■ RAW DATA
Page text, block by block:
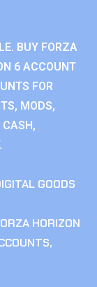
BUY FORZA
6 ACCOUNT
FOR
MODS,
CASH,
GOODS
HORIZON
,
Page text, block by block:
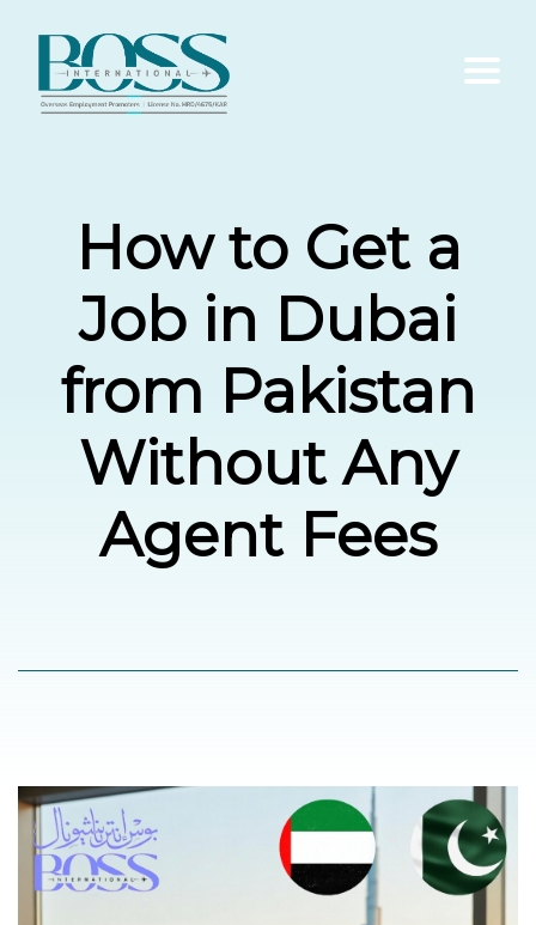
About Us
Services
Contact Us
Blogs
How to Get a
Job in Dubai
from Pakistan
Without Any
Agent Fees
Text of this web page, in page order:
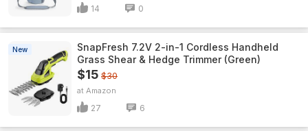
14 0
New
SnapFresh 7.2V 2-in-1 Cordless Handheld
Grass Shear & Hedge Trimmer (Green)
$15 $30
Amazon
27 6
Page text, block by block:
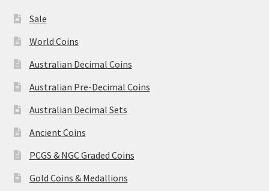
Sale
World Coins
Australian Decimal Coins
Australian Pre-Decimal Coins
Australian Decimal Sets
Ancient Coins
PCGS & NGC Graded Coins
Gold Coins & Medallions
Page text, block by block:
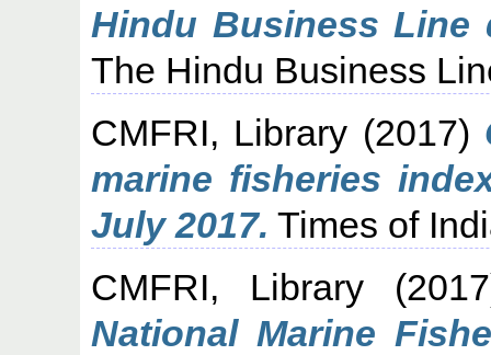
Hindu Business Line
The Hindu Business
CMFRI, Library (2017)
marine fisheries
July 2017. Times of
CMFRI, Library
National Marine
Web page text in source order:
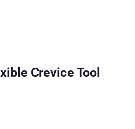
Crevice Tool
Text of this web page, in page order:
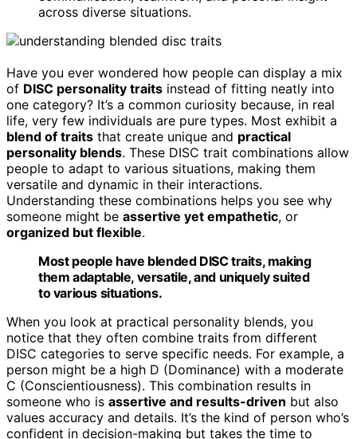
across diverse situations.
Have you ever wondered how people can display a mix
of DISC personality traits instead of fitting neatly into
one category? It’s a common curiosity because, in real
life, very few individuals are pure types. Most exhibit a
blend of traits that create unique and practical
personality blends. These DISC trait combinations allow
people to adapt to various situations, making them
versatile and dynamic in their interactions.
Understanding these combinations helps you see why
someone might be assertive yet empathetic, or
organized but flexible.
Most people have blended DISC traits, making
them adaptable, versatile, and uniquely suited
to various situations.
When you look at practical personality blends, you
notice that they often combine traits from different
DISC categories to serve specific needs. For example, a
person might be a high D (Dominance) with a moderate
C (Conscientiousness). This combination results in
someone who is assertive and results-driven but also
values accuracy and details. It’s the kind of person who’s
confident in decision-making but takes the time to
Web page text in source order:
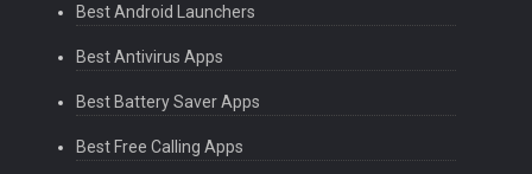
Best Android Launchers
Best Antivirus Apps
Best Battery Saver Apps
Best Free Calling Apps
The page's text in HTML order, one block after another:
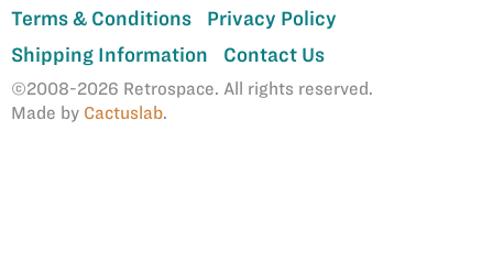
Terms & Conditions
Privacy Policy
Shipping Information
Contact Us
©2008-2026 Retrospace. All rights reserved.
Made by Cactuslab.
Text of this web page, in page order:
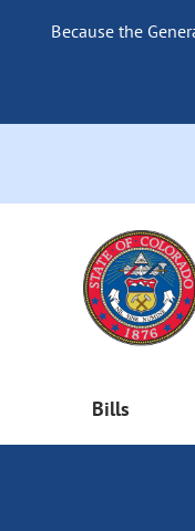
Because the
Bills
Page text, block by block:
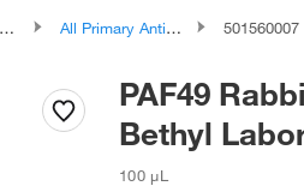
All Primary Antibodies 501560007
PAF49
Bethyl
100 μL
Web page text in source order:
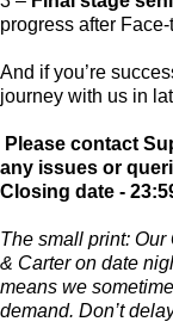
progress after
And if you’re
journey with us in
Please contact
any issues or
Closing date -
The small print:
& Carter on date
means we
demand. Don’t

■ HOW TO COMPLETE THIS TASK
Print out the material word for word, omitting the pictures.

■ EXERCISE ANSWER
Page text, block by block:
BUY FORZA
6 ACCOUNT
FOR
MODS,
CASH,
GOODS
HORIZON
,
Page text, block by block:
About Us
Services
Contact Us
Blogs
How to Get a
Job in Dubai
from Pakistan
Without Any
Agent Fees
Text of this web page, in page order:
14 0
New
SnapFresh 7.2V 2-in-1 Cordless Handheld
Grass Shear & Hedge Trimmer (Green)
$15 $30
Amazon
27 6
Page text, block by block:
Sale
World Coins
Australian Decimal Coins
Australian Pre-Decimal Coins
Australian Decimal Sets
Ancient Coins
PCGS & NGC Graded Coins
Gold Coins & Medallions
Page text, block by block:
Hindu Business Line
The Hindu Business
CMFRI, Library (2017)
marine fisheries
July 2017. Times of
CMFRI, Library
National Marine
Web page text in source order:
Crevice Tool
Text of this web page, in page order:
across diverse situations.
Have you ever wondered how people can display a mix
of DISC personality traits instead of fitting neatly into
one category? It’s a common curiosity because, in real
life, very few individuals are pure types. Most exhibit a
blend of traits that create unique and practical
personality blends. These DISC trait combinations allow
people to adapt to various situations, making them
versatile and dynamic in their interactions.
Understanding these combinations helps you see why
someone might be assertive yet empathetic, or
organized but flexible.
Most people have blended DISC traits, making
them adaptable, versatile, and uniquely suited
to various situations.
When you look at practical personality blends, you
notice that they often combine traits from different
DISC categories to serve specific needs. For example, a
person might be a high D (Dominance) with a moderate
C (Conscientiousness). This combination results in
someone who is assertive and results-driven but also
values accuracy and details. It’s the kind of person who’s
confident in decision-making but takes the time to
Web page text in source order:
Best Android Launchers
Best Antivirus Apps
Best Battery Saver Apps
Best Free Calling Apps
The page's text in HTML order, one block after another:
Terms & Conditions
Privacy Policy
Shipping Information
Contact Us
©2008-2026 Retrospace. All rights reserved.
Made by Cactuslab.
Text of this web page, in page order:
Because the
Bills
Page text, block by block:
All Primary Antibodies 501560007
PAF49
Bethyl
100 μL
Web page text in source order:
progress after
And if you’re
journey with us in
Please contact
any issues or
Closing date -
The small print:
& Carter on date
means we
demand. Don’t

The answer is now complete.